Provided records:

_ _ _

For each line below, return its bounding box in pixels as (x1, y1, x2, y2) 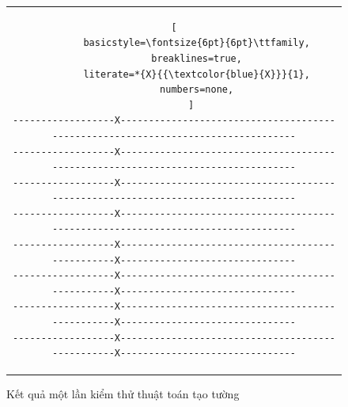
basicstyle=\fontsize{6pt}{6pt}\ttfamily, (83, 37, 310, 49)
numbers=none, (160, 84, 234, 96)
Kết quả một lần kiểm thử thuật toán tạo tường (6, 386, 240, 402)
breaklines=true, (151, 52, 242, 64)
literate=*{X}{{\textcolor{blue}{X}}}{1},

_ _ _

Your instructions: When you copy the entries above, keep every word exactly and omit the images.

Output for this task:
For each line below, return its bounding box in pixels as (x1, y1, x2, y2) 
basicstyle=\fontsize{6pt}{6pt}\ttfamily, (83, 37, 310, 49)
numbers=none, (160, 84, 234, 96)
Kết quả một lần kiểm thử thuật toán tạo tường (6, 386, 240, 402)
breaklines=true, (151, 52, 242, 64)
literate=*{X}{{\textcolor{blue}{X}}}{1},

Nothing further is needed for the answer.